"""
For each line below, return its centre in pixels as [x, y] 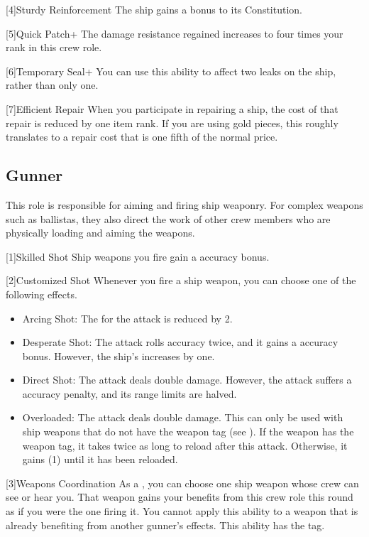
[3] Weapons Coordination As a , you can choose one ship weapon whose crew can [182, 483]
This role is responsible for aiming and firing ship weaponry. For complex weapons [184, 204]
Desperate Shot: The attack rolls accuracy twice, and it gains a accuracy [180, 342]
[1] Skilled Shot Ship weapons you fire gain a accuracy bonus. [138, 256]
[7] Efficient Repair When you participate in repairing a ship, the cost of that [172, 108]
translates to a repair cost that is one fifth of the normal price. [142, 137]
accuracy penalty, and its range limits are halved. [130, 393]
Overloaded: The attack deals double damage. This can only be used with [183, 417]
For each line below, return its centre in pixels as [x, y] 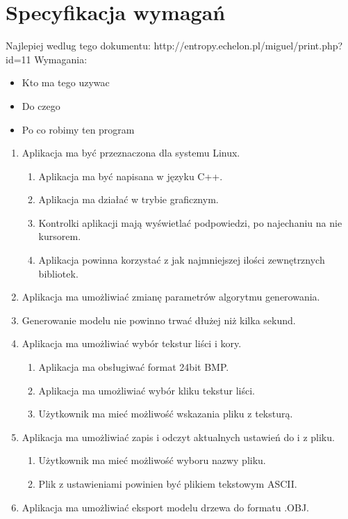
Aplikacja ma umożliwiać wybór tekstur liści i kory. [132, 343]
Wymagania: [61, 59]
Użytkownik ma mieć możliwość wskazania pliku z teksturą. [166, 414]
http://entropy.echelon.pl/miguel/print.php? [248, 46]
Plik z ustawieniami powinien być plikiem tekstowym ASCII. [168, 484]
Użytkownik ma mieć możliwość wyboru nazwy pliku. [152, 460]
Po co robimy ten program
"""
* **PROBLEM TO WORK ON**
Each record should be copied exactly, and each image left out.

* **YOUR SOLUTION**
For each line below, return its centre in pixels as [x, y] 
[3] Weapons Coordination As a , you can choose one ship weapon whose crew can [182, 483]
This role is responsible for aiming and firing ship weaponry. For complex weapons [184, 204]
Desperate Shot: The attack rolls accuracy twice, and it gains a accuracy [180, 342]
[1] Skilled Shot Ship weapons you fire gain a accuracy bonus. [138, 256]
[7] Efficient Repair When you participate in repairing a ship, the cost of that [172, 108]
translates to a repair cost that is one fifth of the normal price. [142, 137]
accuracy penalty, and its range limits are halved. [130, 393]
Overloaded: The attack deals double damage. This can only be used with [183, 417]
For each line below, return its centre in pixels as [x, y] 
Aplikacja ma umożliwiać wybór tekstur liści i kory. [132, 343]
Wymagania: [61, 59]
Użytkownik ma mieć możliwość wskazania pliku z teksturą. [166, 414]
http://entropy.echelon.pl/miguel/print.php? [248, 46]
Plik z ustawieniami powinien być plikiem tekstowym ASCII. [168, 484]
Użytkownik ma mieć możliwość wyboru nazwy pliku. [152, 460]
Po co robimy ten program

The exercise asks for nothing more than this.